▶ _YOUR OBJECTIVE_
Check every line in the records below for the word "Seasons" and report how many have it, nothing more.

▶ _INPUT RECORDS_

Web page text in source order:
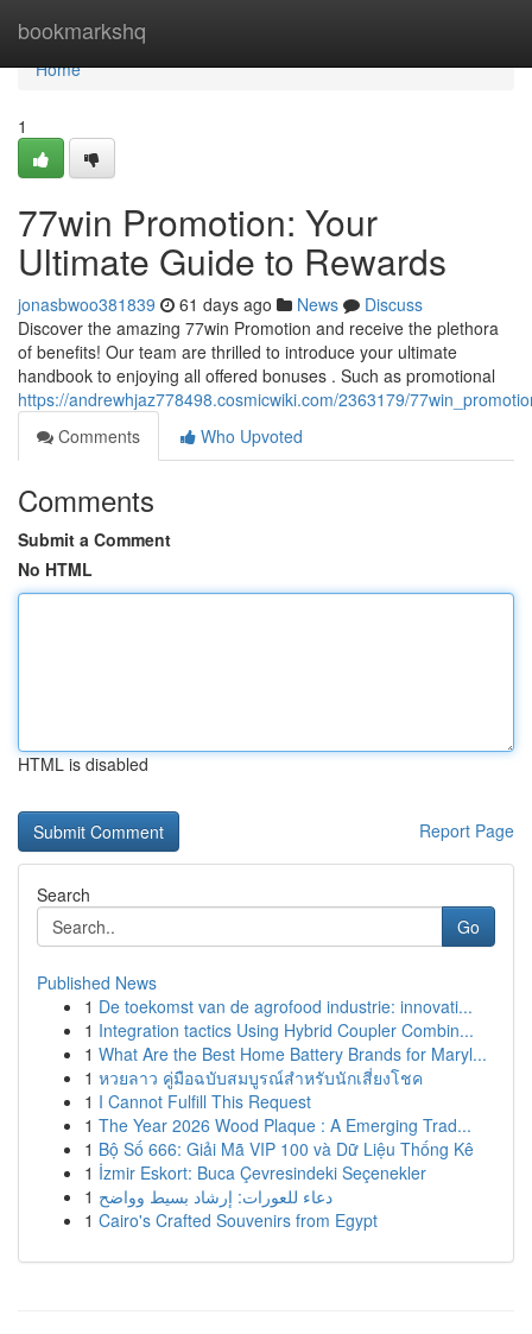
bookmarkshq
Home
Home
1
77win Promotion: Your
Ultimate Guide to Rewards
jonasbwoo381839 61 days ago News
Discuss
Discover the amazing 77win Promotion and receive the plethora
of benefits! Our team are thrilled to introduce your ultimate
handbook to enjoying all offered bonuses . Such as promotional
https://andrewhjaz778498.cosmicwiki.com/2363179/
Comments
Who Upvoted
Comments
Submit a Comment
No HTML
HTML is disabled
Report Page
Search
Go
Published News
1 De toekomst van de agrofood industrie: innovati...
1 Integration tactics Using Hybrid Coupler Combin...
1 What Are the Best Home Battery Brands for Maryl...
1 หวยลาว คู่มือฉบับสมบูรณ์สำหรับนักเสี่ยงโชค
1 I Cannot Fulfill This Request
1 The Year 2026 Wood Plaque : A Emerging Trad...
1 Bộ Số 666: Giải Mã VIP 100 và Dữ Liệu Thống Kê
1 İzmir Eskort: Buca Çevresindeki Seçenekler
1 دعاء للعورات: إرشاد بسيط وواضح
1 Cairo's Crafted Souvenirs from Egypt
==
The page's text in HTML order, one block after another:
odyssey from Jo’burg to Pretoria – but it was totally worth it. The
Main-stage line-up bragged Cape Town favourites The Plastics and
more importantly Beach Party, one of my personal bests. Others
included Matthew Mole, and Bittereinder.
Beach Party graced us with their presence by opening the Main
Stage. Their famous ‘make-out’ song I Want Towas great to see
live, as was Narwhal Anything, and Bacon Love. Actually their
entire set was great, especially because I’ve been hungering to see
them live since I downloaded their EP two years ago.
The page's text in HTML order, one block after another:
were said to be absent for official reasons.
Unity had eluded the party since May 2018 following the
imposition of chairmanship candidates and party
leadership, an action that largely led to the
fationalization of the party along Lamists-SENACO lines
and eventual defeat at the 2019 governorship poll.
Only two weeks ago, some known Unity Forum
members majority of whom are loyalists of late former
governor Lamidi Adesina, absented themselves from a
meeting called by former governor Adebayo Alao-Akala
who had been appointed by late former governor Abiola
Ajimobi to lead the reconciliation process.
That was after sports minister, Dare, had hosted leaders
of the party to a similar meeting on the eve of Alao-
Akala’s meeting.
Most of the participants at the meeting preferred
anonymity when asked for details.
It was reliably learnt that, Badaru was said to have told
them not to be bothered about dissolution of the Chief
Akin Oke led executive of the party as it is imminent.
---
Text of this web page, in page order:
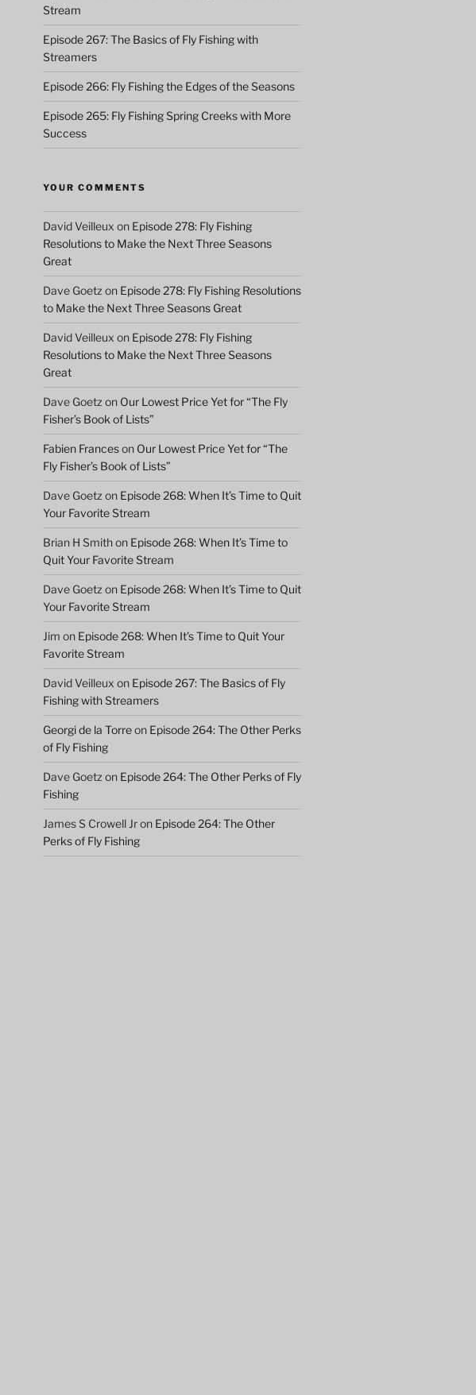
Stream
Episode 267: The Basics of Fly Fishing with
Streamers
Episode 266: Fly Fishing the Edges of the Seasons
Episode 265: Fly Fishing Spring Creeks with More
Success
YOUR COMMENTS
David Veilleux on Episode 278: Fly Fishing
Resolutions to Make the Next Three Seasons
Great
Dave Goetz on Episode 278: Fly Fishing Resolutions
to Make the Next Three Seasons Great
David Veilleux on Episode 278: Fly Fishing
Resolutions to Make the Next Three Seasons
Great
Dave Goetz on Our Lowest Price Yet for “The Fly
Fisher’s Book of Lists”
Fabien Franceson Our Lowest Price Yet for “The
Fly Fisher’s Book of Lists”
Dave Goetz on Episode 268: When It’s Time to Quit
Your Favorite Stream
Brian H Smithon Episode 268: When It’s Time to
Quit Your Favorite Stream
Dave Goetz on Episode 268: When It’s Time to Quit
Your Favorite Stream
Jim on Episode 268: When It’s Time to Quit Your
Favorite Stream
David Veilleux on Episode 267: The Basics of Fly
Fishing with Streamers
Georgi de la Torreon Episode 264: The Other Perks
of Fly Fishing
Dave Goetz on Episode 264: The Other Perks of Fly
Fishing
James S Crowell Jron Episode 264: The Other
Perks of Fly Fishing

▶ _TASK RESULT_
4